*WORK INSTRUCTIONS*
Repeat only the lines below that run from the line with "I consent to" to the line with "impronta ambientale", ends included; skip every picture.

*ENTRIES PROVIDED*
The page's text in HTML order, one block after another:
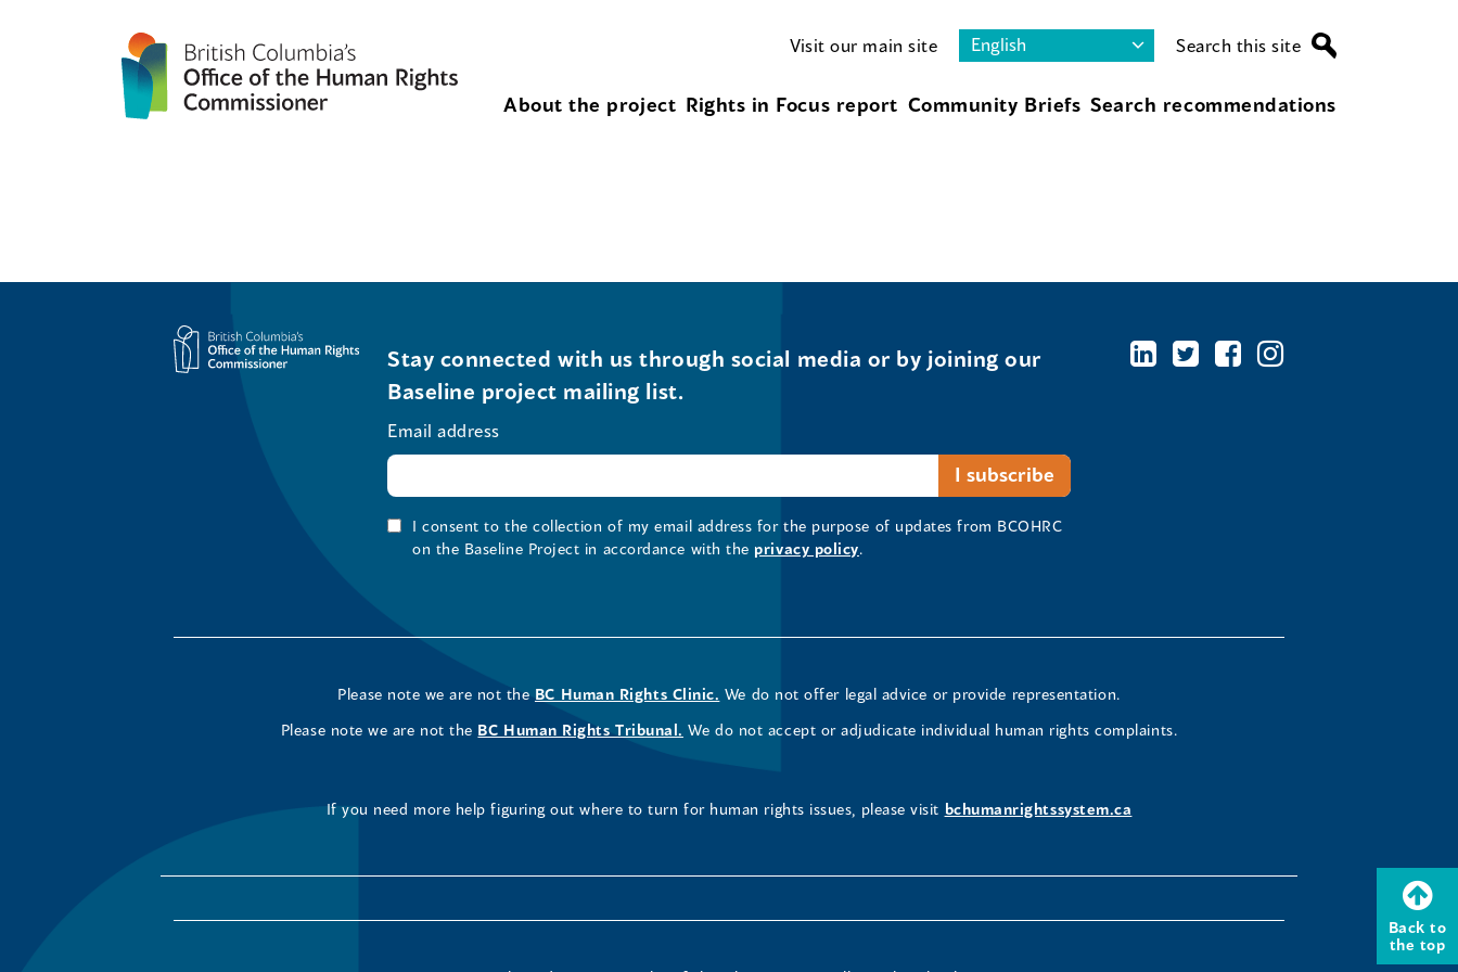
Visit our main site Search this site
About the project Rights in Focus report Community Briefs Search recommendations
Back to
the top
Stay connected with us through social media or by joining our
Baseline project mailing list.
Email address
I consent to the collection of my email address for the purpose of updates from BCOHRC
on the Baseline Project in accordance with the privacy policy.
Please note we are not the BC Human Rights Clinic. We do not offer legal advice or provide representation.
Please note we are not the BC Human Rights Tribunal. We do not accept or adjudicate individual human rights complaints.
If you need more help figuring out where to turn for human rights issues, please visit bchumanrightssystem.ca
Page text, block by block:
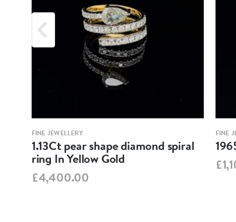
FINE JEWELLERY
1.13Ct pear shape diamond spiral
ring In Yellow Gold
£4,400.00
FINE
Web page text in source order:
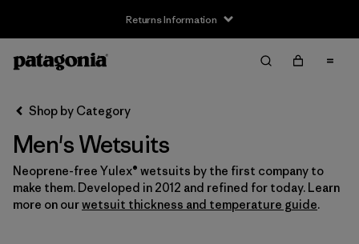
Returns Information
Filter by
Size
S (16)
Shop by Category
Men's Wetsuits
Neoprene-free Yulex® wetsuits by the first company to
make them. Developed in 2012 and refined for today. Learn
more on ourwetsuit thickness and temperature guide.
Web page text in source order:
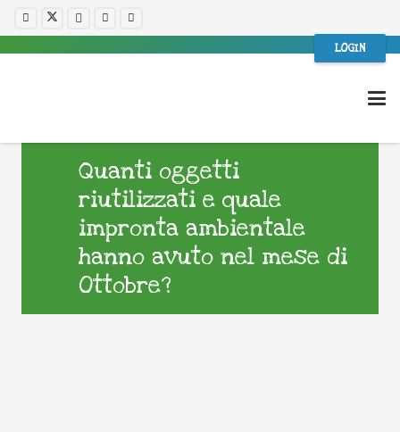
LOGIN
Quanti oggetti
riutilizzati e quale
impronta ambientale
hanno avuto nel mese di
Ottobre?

*RESPONSE AREA*
I consent to the collection of my email address for the purpose of updates from BCOHRC
on the Baseline Project in accordance with the privacy policy.
Please note we are not the BC Human Rights Clinic. We do not offer legal advice or provide representation.
Please note we are not the BC Human Rights Tribunal. We do not accept or adjudicate individual human rights complaints.
If you need more help figuring out where to turn for human rights issues, please visit bchumanrightssystem.ca
Page text, block by block:
FINE JEWELLERY
1.13Ct pear shape diamond spiral
ring In Yellow Gold
£4,400.00
FINE
Web page text in source order:
Returns Information
Filter by
Size
S (16)
Shop by Category
Men's Wetsuits
Neoprene-free Yulex® wetsuits by the first company to
make them. Developed in 2012 and refined for today. Learn
more on ourwetsuit thickness and temperature guide.
Web page text in source order:
LOGIN
Quanti oggetti
riutilizzati e quale
impronta ambientale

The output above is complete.